Save frames as a video

In [7]:
# Get list of image files and sort them
image_files = sorted([f for f in os.listdir(save_path) if f.endswith(('.png', '.jpg', '.jpeg')) and 'output' in f and 'output_output' not in f and 'output_mask' not in f])
mask_files = sorted([f for f in os.listdir(save_path) if f.endswith(('.png', '.jpg', '.jpeg')) and 'output_mask' in f])

if len(image_files) > 0:
    # Read first image to get dimensions
    first_image = cv2.imread(os.path.join(save_path, image_files[0]))
    height, width, layers = first_image.shape

    # Define video writer
    fourcc = cv2.VideoWriter_fourcc(*'mp4v')
    out = cv2.VideoWriter(final_video, fourcc, 30.0, (width, height)) #30 is the frame rate

    # Add each image to video
    for image_file in image_files:
        image_path = os.path.join(save_path, image_file)
        frame = cv2.imread(image_path)
        out.write(frame)

    # Release video writer
    out.release()
    print(f"Video saved as {final_video}")
else:
    print("No images found in the directory")

#Save mask
if len(mask_files) > 0:
    # Read first image to get dimensions
    first_image = cv2.imread(os.path.join(save_path, mask_files[0]))
    height, width, layers = first_image.shape

    # Define video writer
    fourcc = cv2.VideoWriter_fourcc(*'mp4v')
    out = cv2.VideoWriter(mask_video, fourcc, 30.0, (width, height)) #30 is the frame rate

    # Add each image to video
    for image_file in mask_files:
        image_path = os.path.join(save_path, image_file)
        frame = cv2.imread(image_path)
        out.write(frame)

    # Release video writer
    out.release()
    print(f"Mask video saved as {mask_video}")
else:
    print("No mask images found in the directory")

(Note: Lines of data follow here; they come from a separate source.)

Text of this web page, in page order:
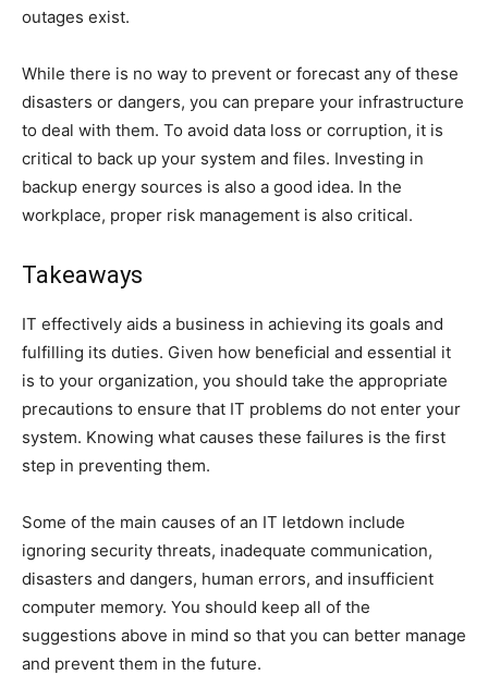
outages exist.
While there is no way to prevent or forecast any of these
disasters or dangers, you can prepare your infrastructure
to deal with them. To avoid data loss or corruption, it is
critical to back up your system and files. Investing in
backup energy sources is also a good idea. In the
workplace, proper risk management is also critical.
Takeaways
IT effectively aids a business in achieving its goals and
fulfilling its duties. Given how beneficial and essential it
is to your organization, you should take the appropriate
precautions to ensure that IT problems do not enter your
system. Knowing what causes these failures is the first
step in preventing them.
Some of the main causes of an IT letdown include
ignoring security threats, inadequate communication,
disasters and dangers, human errors, and insufficient
computer memory. You should keep all of the
suggestions above in mind so that you can better manage
and prevent them in the future.
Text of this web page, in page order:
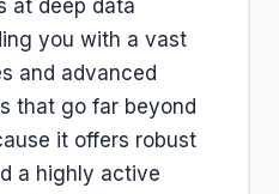
at deep data
you with a vast
and advanced
that go far beyond
it offers robust
a highly active
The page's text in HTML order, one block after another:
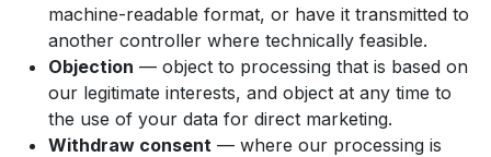
machine-readable format, or have it transmitted to
another controller where technically feasible.
Objection — object to processing that is based on
our legitimate interests, and object at any time to
the use of your data for direct marketing.
Withdraw consent — where our processing is

Video saved as workspace/results_wave/output_video.mp4
Mask video saved as workspace/results_wave/output_mask_video.mp4


Create a figure with the original video, the mask video and the overlay video

In [8]:
# Open the video files
cap1 = cv2.VideoCapture(video_path)
cap2 = cv2.VideoCapture(mask_video)
cap3 = cv2.VideoCapture(final_video)

# Get video properties from the first video
fps = int(cap1.get(cv2.CAP_PROP_FPS))
width = int(cap1.get(cv2.CAP_PROP_FRAME_WIDTH))
height = int(cap1.get(cv2.CAP_PROP_FRAME_HEIGHT))

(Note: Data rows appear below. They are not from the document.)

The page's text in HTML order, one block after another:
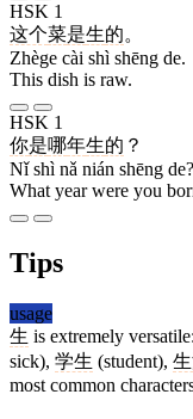
HSK 1
这个菜是生的。
Zhège cài shì shēng de.
This dish is raw.
HSK 1
你是哪年生的 ？
Nǐ shì nǎ nián shēng de?
What year were you
Tips
usage
生 is extremely versatile:
sick), 学生 (student),
most common
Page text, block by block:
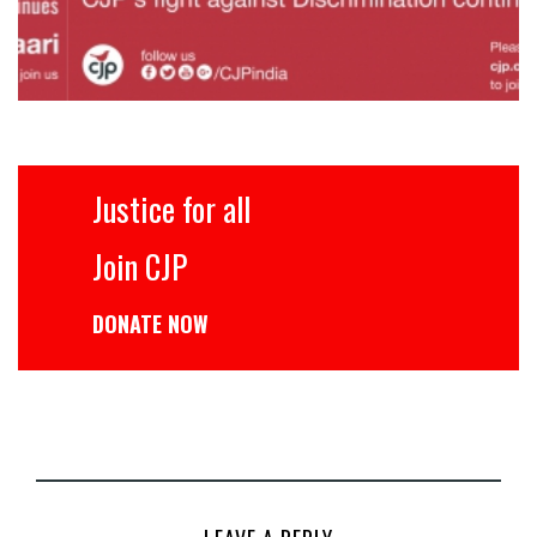
Justice for all
Join CJP
DONATE NOW

# Create a VideoWriter object to save the combined video
fourcc = cv2.VideoWriter_fourcc(*'mp4v')  # Codec for MP4
out = cv2.VideoWriter(combined_video_path, fourcc, fps, (width * 3, height))

while True:
    # Read frames from each video
    ret1, frame1 = cap1.read()
    ret2, frame2 = cap2.read()
    ret3, frame3 = cap3.read()

    # Break the loop if any video ends
    if not ret1 or not ret2 or not ret3:
        break

    # Resize frames to the same height (optional, but recommended)
    frame1 = cv2.resize(frame1, (width, height))
    frame2 = cv2.resize(frame2, (width, height))
    frame3 = cv2.resize(frame3, (width, height))

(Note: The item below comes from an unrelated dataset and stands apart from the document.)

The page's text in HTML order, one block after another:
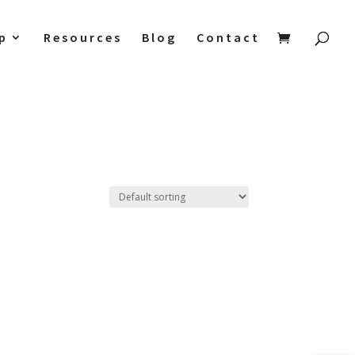
Resources Blog Contact

    # Combine frames side by side
    combined_frame = np.hstack((frame1, frame2, frame3))

    # Write the combined frame to the output video
    out.write(combined_frame)

print(f"Video 1 - Width: {int(cap1.get(cv2.CAP_PROP_FRAME_WIDTH))}, Height: {int(cap1.get(cv2.CAP_PROP_FRAME_HEIGHT))}, FPS: {int(cap1.get(cv2.CAP_PROP_FPS))}")
print(f"Video 2 - Width: {int(cap2.get(cv2.CAP_PROP_FRAME_WIDTH))}, Height: {int(cap2.get(cv2.CAP_PROP_FRAME_HEIGHT))}, FPS: {int(cap2.get(cv2.CAP_PROP_FPS))}")
print(f"Video 3 - Width: {int(cap3.get(cv2.CAP_PROP_FRAME_WIDTH))}, Height: {int(cap3.get(cv2.CAP_PROP_FRAME_HEIGHT))}, FPS: {int(cap3.get(cv2.CAP_PROP_FPS))}")

# Release everything when done
cap1.release()
cap2.release()
cap3.release()
out.release()

print(f"Combined video saved as {combined_video_path}")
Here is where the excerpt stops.